The closest thing I have to a class browser is the doxygen web
interface, example:
http://fossies.org/dox/inkscape-0.48.3.1/clipboard_8cpp_source.html
One of the tasks on my "to do" list is to add import/export of images to
the EMF extension. I found the relevant sections in the EMF extension
(switch() cases provided, but no code in them) by a grep through all of
the source code for the EMF keyword function associated with images.
Looking around for an example of how to handle images in Inkscape
located the link above by more grep's, since I knew one could paste an
image into the program from the clipboard. From this link, on line 937
we see that rather than converting directly from GDK:ixbuf to an
Inkscape object type they punted. First they save from the Pixbuf to a
PNG file, and then they use a preexisting file_import function to read
that object back in. The program pastes at the cursor (or something like
"at the cursor") but how it knows where that is lies in a code segment
far far away. Anyway, this illustrates the point I'm trying to make.
One would imagine that somewhere in this heap of code there is a
"create/import image of size W,H at position X,Y", but good luck finding it.
Figuring out the logic in real C++ programs is also challenging. In
Inkscape, for instance, much of the program is event driven, so a
backtrace will often not tell you what happened before a given execution
point. Example:
A ->
B ->
C (configure: event X will cause E) ->
D (configure: something else relevant when E runs) ->
C ->
B (event X) ->
E (stops at preset breakpoint)
So the back trace shows
A->B->E
and there is no clue that C and D are important, or even that they ever
ran. This A->E example is grossly simplified, since in the real program
there were thousands of function calls before event X. Short of tracing
every function call how would one ever know that C,D need to be looked at?
Thank you,
David Mathog
corrections to other people's code. The C++ books and tutorials are all
clear and wonderful about objects and methods but they only ever give
toy examples. In real world programs it seems that the code is always a
morass of object types and methods, often with similar names.
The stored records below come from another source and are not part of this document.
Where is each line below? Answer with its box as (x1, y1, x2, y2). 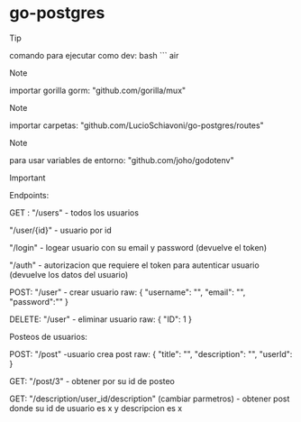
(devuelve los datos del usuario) (9, 269, 129, 280)
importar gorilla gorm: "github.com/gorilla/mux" (9, 85, 187, 96)
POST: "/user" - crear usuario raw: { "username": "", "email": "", (9, 287, 246, 298)
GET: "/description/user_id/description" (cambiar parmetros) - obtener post (9, 393, 290, 404)
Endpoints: (9, 189, 50, 200)
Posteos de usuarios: (9, 331, 88, 342)
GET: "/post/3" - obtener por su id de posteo (9, 375, 176, 386)
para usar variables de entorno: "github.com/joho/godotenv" (9, 154, 234, 165)
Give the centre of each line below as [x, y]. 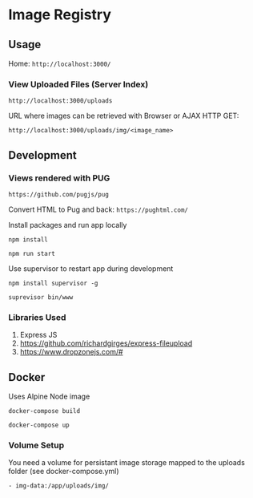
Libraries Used [37, 317]
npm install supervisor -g [53, 283]
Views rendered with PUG [59, 178]
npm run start [32, 253]
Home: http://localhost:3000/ [60, 63]
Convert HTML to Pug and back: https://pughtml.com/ [98, 209]
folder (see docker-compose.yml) [64, 472]
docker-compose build [44, 411]
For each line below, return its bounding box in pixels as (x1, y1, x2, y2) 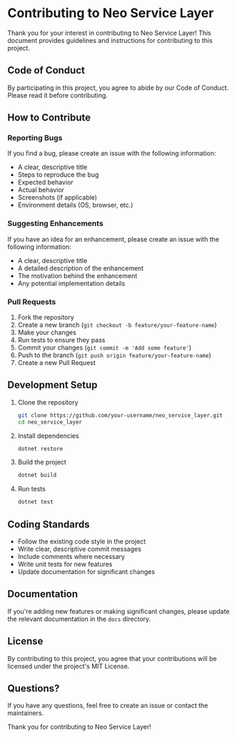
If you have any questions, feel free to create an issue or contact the (7, 701, 208, 710)
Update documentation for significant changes (17, 568, 156, 576)
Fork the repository (17, 313, 75, 322)
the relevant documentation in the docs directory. (7, 615, 151, 623)
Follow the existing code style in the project (17, 537, 146, 546)
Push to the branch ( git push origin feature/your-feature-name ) (17, 351, 212, 359)
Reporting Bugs (7, 133, 63, 143)
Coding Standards (7, 518, 90, 531)
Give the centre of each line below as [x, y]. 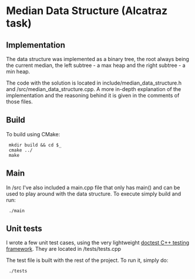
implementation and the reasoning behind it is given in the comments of [93, 95]
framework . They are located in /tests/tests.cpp [64, 249]
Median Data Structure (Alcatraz [87, 11]
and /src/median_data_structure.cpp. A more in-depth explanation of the [94, 89]
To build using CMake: [33, 134]
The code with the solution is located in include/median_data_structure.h [94, 83]
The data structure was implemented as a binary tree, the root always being [98, 59]
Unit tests [24, 229]
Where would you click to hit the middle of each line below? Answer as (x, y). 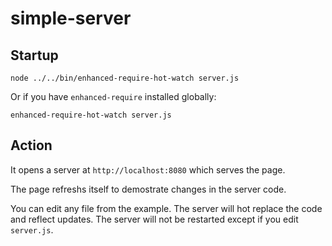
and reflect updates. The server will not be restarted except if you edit (154, 219)
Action (31, 145)
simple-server (71, 18)
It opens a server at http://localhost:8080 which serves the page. (148, 169)
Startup (34, 55)
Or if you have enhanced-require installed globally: (113, 96)
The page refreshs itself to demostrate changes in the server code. (148, 189)
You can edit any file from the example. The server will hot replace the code (166, 208)

(Resulting in: "yes, 'print', but which 'print'?"). I find it extremely
difficult to find in such code where actions actually occur, or in many
cases what earlier events led to an issue later in the program.
Presumably there are tools to help with this that I should be using but
am not. What are these tools? If somebody knows of a tutorial or
reference on how to deal with complex code like this, please share it.
For instance, lately I have had to make some changes to Inkscape. The
development environment is Mingw. This program uses Cairo, GDK, GTK,
Pango, and heaven knows what else, in addition to all of its own code.
The closest thing I have to a class browser is the doxygen web
interface, example:
http://fossies.org/dox/inkscape-0.48.3.1/clipboard_8cpp_source.html
One of the tasks on my "to do" list is to add import/export of images to
the EMF extension. I found the relevant sections in the EMF extension
(switch() cases provided, but no code in them) by a grep through all of
the source code for the EMF keyword function associated with images.
Looking around for an example of how to handle images in Inkscape
located the link above by more grep's, since I knew one could paste an
image into the program from the clipboard. From this link, on line 937
we see that rather than converting directly from GDK:ixbuf to an
Inkscape object type they punted. First they save from the Pixbuf to a
PNG file, and then they use a preexisting file_import function to read
that object back in. The program pastes at the cursor (or something like
"at the cursor") but how it knows where that is lies in a code segment
far far away. Anyway, this illustrates the point I'm trying to make.
One would imagine that somewhere in this heap of code there is a
"create/import image of size W,H at position X,Y", but good luck finding it.
Figuring out the logic in real C++ programs is also challenging. In
Inkscape, for instance, much of the program is event driven, so a
backtrace will often not tell you what happened before a given execution
point. Example:
A ->
B ->
C (configure: event X will cause E) ->
D (configure: something else relevant when E runs) ->
C ->
B (event X) ->
E (stops at preset breakpoint)
So the back trace shows
A->B->E
and there is no clue that C and D are important, or even that they ever
ran. This A->E example is grossly simplified, since in the real program
there were thousands of function calls before event X. Short of tracing
every function call how would one ever know that C,D need to be looked at?